At somewhere between 7-8 weeks, we went to the local government health centre to register my pregnancy and to get the “mother and child record book” that you need to take with you to every appointment from pregnancy onwards (until the child is ready to start school). We also received some information about local services and the “Mama support taxi” system, as well as the maternity mark that ostensibly helps you sit in the priority seating on public transport. I often got back from work pretty late, and riding the packed evening trains from Tokyo down to the Kanagawa seafront was a real struggle if I had to stand. Fortunately, I was never in a position where I never got a seat, even if it was a few stops along the way.

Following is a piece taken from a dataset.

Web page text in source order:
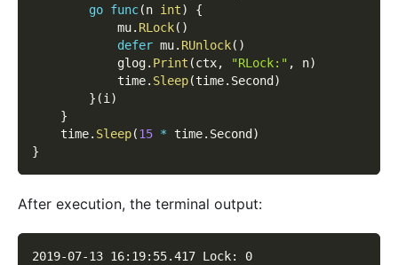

I initially didn’t want to tell anyone about my pregnancy until the first twelve weeks were over, at the very least. I felt weirdly guilty, using my maternity mark to get seats on public transport while the rest of my friends didn’t know. It felt a little unfair somehow, like, these random strangers know I am pregnant but friends I’ve known for close to a decade haven’t a clue. I told my parents very early on, and then one or two close friends. But oh boy, that morning sickness really didn’t let up! I had a Monday morning contract that started at 8am, coincidentally at a company that made equipment for fertility clinics, so they totally understood why I occasionally couldn’t make it, or why I would be hunched over the desk slowly sucking on a pouch of fortified vitamin jelly when they arrived. Next, I told my actual employers, who were very understanding (given that since I was a contract/freelance worker, they had no legal obligation to provide any support or grant maternity leave, hah). But everyone else? Big no, not until much later on. What if something happened? What if everything went horribly wrong? What if I lost the first twin as well as the second? Besides, despite the ongoing sickness and constant need to pee, I still didn’t really feel pregnant.
And then finally, oh finally! The first trimester ended, which is where I think I shall leave this post for today.
Thank you so much for reading, especially if you made it this far!